Customization without traces
Omit target.trace only when:
- your target is a black-box API you cannot instrument
- you are smoke-testing a thin wrapper around a hosted model
- you are validating the eval pipeline itself, not the agent
For real agents this is not recommended — the visibility table above shows what the judge loses. To recover tool-call visibility without OTel, return the response object from LiteLLM (a unified Python interface supporting 100+ model providers — Azure OpenAI, Anthropic, Bedrock, Vertex, Ollama, …) directly:
import litellm
def chat(message: str, history: list[dict[str, str]]) -> "litellm.ModelResponse":
return litellm.completion(model="azure/gpt-4o-mini", messages=history)

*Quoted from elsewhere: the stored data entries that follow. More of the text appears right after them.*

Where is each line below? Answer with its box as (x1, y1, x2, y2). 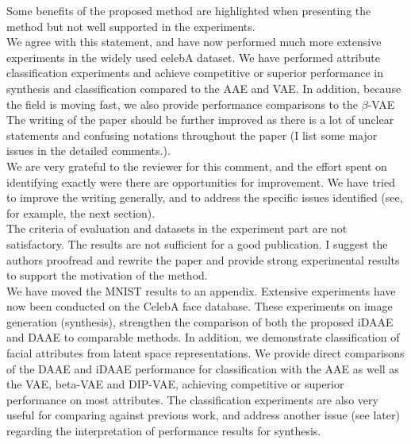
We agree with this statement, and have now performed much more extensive (6, 33, 382, 50)
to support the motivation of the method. (6, 267, 208, 284)
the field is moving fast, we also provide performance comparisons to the (6, 95, 359, 112)
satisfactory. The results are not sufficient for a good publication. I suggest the (6, 235, 388, 252)
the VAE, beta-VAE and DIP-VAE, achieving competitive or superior (6, 376, 344, 392)
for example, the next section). (6, 204, 156, 221)
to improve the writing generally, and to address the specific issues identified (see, (6, 189, 403, 206)
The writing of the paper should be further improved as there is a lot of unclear (6, 111, 394, 128)
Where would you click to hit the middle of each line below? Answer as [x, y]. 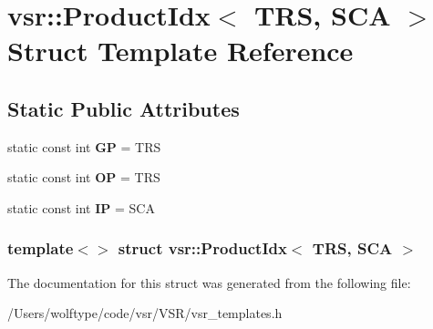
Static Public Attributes [124, 108]
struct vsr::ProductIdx [202, 248]
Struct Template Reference [180, 51]
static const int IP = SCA [81, 207]
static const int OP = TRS [84, 177]
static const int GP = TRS [84, 146]
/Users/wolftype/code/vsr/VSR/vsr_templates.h [145, 313]
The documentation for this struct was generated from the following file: [209, 282]
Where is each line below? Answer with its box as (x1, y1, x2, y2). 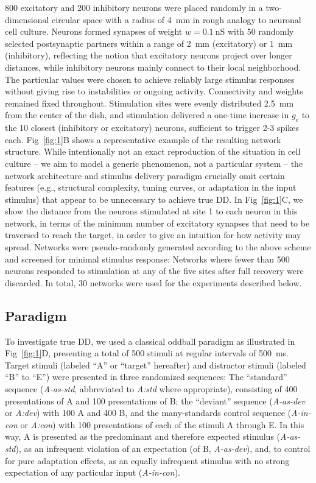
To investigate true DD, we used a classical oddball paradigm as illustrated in (5, 334, 295, 347)
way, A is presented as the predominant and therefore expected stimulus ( (5, 430, 281, 443)
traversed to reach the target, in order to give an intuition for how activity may (5, 228, 301, 241)
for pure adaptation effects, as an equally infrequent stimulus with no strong (5, 454, 290, 467)
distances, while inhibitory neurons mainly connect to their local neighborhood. (5, 60, 301, 73)
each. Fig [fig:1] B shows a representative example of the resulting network (5, 133, 281, 146)
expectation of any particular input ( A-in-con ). (5, 466, 180, 479)
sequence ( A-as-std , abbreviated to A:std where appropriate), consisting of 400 (5, 383, 298, 395)

The judge then sees final tool calls, token usage, and model name — still narrower than OTel (no intermediate routing or sub-agent decisions).
Plain Python callable (target.callable)
Sync or async function with one of two signatures:
def chat(message: str) -> str: ... # single-turn
def chat(message: str, history: list[dict[str, str]]) -> str: # multi-turn
...
history follows the OpenAI / LiteLLM chat-messages format, filtered to user / assistant roles only. The current user turn is at history[-1]; message is a convenience for callables that ignore history. System prompts are owned by your callable (target.system_prompt is consumed only by the Prompt Agent target).
To round-trip directly into LiteLLM, pass history as messages — do not re-append message (it is already at history[-1]):
import litellm
def chat(message: str, history: list[dict[str, str]]) -> str:
response = litellm.completion(model="azure/gpt-4o-mini", messages=history)
return response.choices[0].message.content
Return types and what the judge sees:
| Return type | Judge sees |
|---|---|
str, or dict with text / content | final response text only |
Any object with a .choices attribute — litellm.ModelResponse, OpenAI's ChatCompletion, etc. — or a assert_ai.core.model_client.ModelResponse returned directly | final response text plus final tool calls, token usage, and model name (the .choices form is normalized to assert_ai.core.model_client.ModelResponse internally) |
HTTP endpoint (target.endpoint)
When your agent runs as a service you cannot import as Python, point at its URL:
pipeline:
inference:
target:
endpoint: https://my-agent.internal/chat
The runtime POSTs {"message": "...", "history": [...]} (same history shape as above) and expects {"response": "..."} back. Same black-box visibility as a plain string-returning callable. Requires aiohttp (pip install aiohttp).